The CT1 peptide acts on CTR through the two-domain binding model characteristic of class B GPCRs: the C-terminal region of the peptide (approximately residues 8–32) engages the large N-terminal extracellular domain (ECD) of CTR, positioning the N-terminal activation segment (residues 1–7) for interaction with the transmembrane bundle to initiate Gs coupling and cAMP production. Structure-activity studies with N-terminally truncated sCT fragments showed that removal of residues 1–8 shifts peptides from full agonists toward partial agonists and antagonists, with residues 3–6 forming an activation domain and residues 9–32 forming the binding domain. The Cys1-Cys7 disulfide ring at the N-terminus is not strictly required for hypocalcemic activity in rodent models, though it contributes to binding affinity and potency. The C-terminal proline (Pro-32) is essential for CTR recognition and distinguishes calcitonin-type ligands from amylin-type ligands, which carry a C-terminal tyrosine amide instead.

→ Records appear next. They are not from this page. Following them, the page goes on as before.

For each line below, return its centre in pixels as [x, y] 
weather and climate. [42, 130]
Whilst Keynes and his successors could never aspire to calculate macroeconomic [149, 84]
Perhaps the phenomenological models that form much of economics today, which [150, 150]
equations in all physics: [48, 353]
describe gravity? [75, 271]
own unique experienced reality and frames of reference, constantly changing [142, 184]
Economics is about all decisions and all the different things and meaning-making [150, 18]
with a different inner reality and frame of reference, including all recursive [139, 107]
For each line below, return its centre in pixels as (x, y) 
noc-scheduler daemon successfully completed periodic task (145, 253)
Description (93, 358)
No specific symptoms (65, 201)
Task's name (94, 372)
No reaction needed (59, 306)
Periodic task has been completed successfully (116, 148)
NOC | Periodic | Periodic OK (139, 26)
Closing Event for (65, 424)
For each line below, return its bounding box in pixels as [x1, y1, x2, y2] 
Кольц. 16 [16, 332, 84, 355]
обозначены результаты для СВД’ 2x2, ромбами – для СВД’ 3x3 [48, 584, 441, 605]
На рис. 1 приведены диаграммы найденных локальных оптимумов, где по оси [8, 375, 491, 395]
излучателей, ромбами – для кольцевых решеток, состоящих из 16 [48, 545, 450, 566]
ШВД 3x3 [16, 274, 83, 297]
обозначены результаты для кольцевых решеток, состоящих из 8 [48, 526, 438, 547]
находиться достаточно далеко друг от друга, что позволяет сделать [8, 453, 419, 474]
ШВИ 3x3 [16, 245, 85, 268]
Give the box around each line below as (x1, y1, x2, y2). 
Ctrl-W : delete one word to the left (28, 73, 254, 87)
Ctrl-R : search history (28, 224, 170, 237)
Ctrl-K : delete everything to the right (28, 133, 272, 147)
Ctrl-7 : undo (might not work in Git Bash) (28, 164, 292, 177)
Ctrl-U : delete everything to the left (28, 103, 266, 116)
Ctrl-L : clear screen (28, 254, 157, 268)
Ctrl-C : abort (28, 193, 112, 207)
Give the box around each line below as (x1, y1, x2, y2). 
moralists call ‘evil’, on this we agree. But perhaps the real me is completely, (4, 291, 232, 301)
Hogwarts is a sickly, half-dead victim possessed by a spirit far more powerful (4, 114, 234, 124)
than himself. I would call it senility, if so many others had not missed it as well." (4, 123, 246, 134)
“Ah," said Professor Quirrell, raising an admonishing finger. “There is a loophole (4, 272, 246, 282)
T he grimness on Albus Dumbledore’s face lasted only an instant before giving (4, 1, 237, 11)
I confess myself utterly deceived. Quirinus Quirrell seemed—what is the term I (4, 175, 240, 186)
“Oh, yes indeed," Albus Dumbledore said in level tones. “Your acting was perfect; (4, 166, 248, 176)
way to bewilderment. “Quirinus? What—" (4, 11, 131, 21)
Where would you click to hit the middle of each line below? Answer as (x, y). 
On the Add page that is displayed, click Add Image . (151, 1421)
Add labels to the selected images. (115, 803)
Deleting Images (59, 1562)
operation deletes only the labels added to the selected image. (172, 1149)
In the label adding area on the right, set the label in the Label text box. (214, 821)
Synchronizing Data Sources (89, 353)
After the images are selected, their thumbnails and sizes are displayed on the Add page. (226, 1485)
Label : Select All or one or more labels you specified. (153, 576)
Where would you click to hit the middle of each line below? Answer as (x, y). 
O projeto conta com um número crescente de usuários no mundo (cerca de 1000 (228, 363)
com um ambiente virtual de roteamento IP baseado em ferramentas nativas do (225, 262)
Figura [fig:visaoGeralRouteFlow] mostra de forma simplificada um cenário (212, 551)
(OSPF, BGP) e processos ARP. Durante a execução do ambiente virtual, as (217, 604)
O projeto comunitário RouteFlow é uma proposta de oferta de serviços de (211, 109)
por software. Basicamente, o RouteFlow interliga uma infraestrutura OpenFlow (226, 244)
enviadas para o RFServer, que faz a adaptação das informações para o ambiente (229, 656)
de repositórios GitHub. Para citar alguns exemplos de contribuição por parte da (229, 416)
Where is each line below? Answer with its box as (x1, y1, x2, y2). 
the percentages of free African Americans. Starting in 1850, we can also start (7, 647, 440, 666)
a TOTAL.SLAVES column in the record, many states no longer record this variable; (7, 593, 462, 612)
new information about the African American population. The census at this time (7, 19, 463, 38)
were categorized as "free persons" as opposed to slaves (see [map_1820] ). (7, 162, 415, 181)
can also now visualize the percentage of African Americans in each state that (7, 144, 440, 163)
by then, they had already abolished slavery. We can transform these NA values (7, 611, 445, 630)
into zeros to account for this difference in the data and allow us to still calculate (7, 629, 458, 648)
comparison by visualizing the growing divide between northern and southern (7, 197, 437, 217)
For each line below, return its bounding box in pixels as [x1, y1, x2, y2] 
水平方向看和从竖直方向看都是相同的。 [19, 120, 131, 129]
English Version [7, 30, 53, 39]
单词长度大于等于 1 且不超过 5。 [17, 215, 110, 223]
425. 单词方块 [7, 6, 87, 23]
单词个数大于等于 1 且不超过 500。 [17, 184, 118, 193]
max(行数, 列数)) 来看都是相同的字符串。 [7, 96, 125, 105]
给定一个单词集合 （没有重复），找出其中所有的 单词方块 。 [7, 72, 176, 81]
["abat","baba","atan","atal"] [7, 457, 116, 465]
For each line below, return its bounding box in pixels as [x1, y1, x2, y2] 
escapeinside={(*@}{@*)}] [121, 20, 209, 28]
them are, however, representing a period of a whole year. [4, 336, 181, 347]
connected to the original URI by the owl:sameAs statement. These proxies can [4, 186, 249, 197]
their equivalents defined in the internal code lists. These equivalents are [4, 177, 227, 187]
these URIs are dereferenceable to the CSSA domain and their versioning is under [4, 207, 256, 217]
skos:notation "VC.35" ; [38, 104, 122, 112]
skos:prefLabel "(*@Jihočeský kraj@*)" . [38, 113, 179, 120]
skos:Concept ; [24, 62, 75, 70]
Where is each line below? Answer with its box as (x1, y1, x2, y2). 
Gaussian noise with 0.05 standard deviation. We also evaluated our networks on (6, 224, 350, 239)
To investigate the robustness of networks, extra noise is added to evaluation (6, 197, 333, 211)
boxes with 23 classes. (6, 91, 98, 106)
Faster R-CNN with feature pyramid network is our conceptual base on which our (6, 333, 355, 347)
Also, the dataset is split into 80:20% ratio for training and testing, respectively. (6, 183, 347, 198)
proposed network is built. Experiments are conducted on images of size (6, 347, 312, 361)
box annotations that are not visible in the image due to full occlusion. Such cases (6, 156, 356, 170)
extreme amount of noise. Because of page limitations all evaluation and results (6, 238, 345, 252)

CTR pharmacology is further diversified by receptor activity-modifying proteins (RAMPs). CTR alone preferentially responds to calcitonin. Association of CTR with RAMP1, RAMP2, or RAMP3 generates AMY1, AMY2, and AMY3 receptors respectively, which acquire high affinity for amylin while retaining calcitonin responsiveness. The allosteric mechanism by which RAMPs tune CTR selectivity was characterized in part using sCT fragment competition assays (Lee et al. 2016; Hay et al. 2018). The calcitonin/CGRP peptide family — which includes calcitonin, α- and β-CGRP, amylin, adrenomedullin, and adrenomedullin-2/intermedin — thus operates through a combinatorial receptor system of two GPCRs (CTR and CLR) heterodimerized with three RAMPs, giving rise to six distinct receptor complexes with overlapping but distinct peptide selectivity profiles (Hay et al. 2018).

Regulatory status

• US: Salmon calcitonin (as Miacalcin, Fortical) is FDA-approved for postmenopausal osteoporosis (at least 5 years post-menopause), Paget's disease of bone, and hypercalcemia. The CT1 research peptide is not a pharmaceutical product and carries no regulatory designation.
• Research use: The CT1 peptide is a laboratory tool compound. It is not approved for any therapeutic application.

Related peptides

• Amylin (islet amyloid polypeptide) — co-agonist of CTR-based receptors; shares the CTR/RAMP complex pharmacology studied with CT1 fragments. See also pramlintide, the approved amylin analog.
• CGRP (calcitonin gene-related peptide) — related family member that preferentially binds the CLR/RAMP1 complex (CGRP receptor) rather than CTR alone; the CT/CGRP family traces to a common vertebrate ancestral gene (Ogoshi et al. 2006).
• Adrenomedullin — another calcitonin/CGRP family member acting primarily through CLR/RAMP2 and CLR/RAMP3 complexes; reviewed in the same IUPHAR pharmacology update (Hay et al. 2018).